## The problem
Please retype the records below exactly, leaving out any pictures.

## Source information
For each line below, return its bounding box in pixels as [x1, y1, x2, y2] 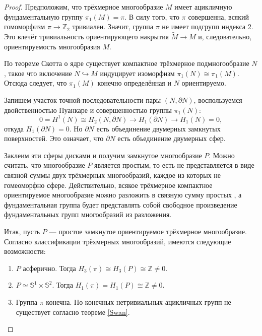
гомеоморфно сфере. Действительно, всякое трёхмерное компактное [4, 179, 213, 190]
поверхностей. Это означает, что [4, 133, 104, 144]
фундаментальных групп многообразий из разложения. [4, 209, 172, 220]
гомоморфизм [4, 21, 45, 32]
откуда [4, 123, 24, 133]
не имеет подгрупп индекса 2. [162, 21, 253, 32]
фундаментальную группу [4, 11, 83, 22]
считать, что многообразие [4, 160, 85, 170]
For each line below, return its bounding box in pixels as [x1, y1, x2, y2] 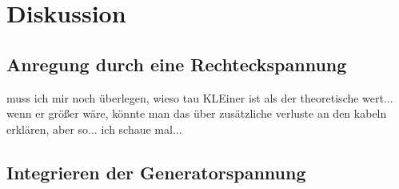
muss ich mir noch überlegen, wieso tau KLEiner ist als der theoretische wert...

## Problem solution
For each line below, return its bounding box in pixels as [x1, y1, x2, y2] 
гомеоморфно сфере. Действительно, всякое трёхмерное компактное [4, 179, 213, 190]
поверхностей. Это означает, что [4, 133, 104, 144]
фундаментальных групп многообразий из разложения. [4, 209, 172, 220]
гомоморфизм [4, 21, 45, 32]
откуда [4, 123, 24, 133]
не имеет подгрупп индекса 2. [162, 21, 253, 32]
фундаментальную группу [4, 11, 83, 22]
считать, что многообразие [4, 160, 85, 170]
For each line below, return its bounding box in pixels as [x1, y1, x2, y2] 
muss ich mir noch überlegen, wieso tau KLEiner ist als der theoretische wert...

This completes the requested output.